Stripping Rows from a Sequential File

JezT · Post by **JezT** » Wed Nov 17, 2004 8:39 am

I have a file of about 10,000 rows in with 3 columns (IP_ID, CDU_CIN and PTYP_SVAL). Most of the rows have unique IP_ID's (which is the Key field) but there are some that have duplicates.
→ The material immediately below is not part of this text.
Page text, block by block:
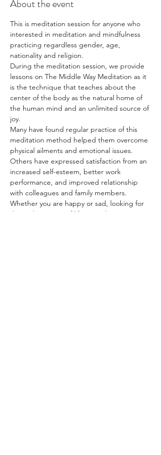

I am wanting to strip out these duplicates and to leave the occurence of the IP_ID which has the highest value in the PTYP_SVAL. For example, there are two rows in the file as follows.

Code: Select all

IP_ID, CDU_CIN, PTYP_SVAL
2, 5, 14
2, 5, 15

In this example, I would want to remove the first row and keep the second instance.

If it makes it easier, the data is being extracted from a DB2 table (SQL below). Is it possible to add something to the SQL to not select the unwanted rows ?

Code: Select all

SELECT DISTINCT
 DWH_IP_XREF.IP_ID, 
 DWH_IP_XREF.CDU_CIN, 
 DWH_PTYP_STAT_INFO.PTYP_SVAL  
FROM 
 #pUKDWSCHEMA#.DWH_IP_XREF AS DWH_IP_XREF 
INNER JOIN
  #pUKDWSCHEMA#.DWH_IP_ARRG_RELN AS DWH_IP_ARRG_RELN 
ON  DWH_IP_XREF.IP_ID = DWH_IP_ARRG_RELN.IP_ID 
INNER JOIN
  #pUKDWSCHEMA#.DWH_PRAR AS DWH_PRAR 
ON DWH_IP_ARRG_RELN.ARRG_ID = DWH_PRAR.ARRG_ID 
INNER JOIN
  #pUKDWSCHEMA#.DWH_PTYP_STAT_INFO AS DWH_PTYP_STAT_INFO 
ON DWH_PRAR.PTYP_ID = DWH_PTYP_STAT_INFO.PTYP_ID 
INNER JOIN
  #pUKDWSCHEMA#.DWH_ARRG AS DWH_ARRG 
ON DWH_IP_ARRG_RELN.ARRG_ID = DWH_ARRG.ARRG_ID
WHERE
 DWH_IP_XREF.CDU_CIN IS NOT NULL
AND
 DWH_PRAR.PTYP_ID IS NOT NULL
AND
 DWH_ARRG.ARRG_ENDT IS NULL 
AND
 DWH_PTYP_STAT_INFO.PTYP_STAT_TYCD = 'RANK'
AND
 DWH_PTYP_STAT_INFO.PTYP_SVAL > 0
ORDER BY
 DWH_IP_XREF.IP_ID, 
 DWH_PTYP_STAT_INFO.PTYP_SVAL;

chucksmith · Post by **chucksmith** » Wed Nov 17, 2004 9:48 am

As you almost do, order your data by IP_ID in ascending order, and by PTYP_SVAL in descending order. Create stage variables to indicate if the current IP_ID is the same as the previous IP_ID, and set the output constraint to only pass rows whose IP_ID is NOT the same as the previous IP_ID.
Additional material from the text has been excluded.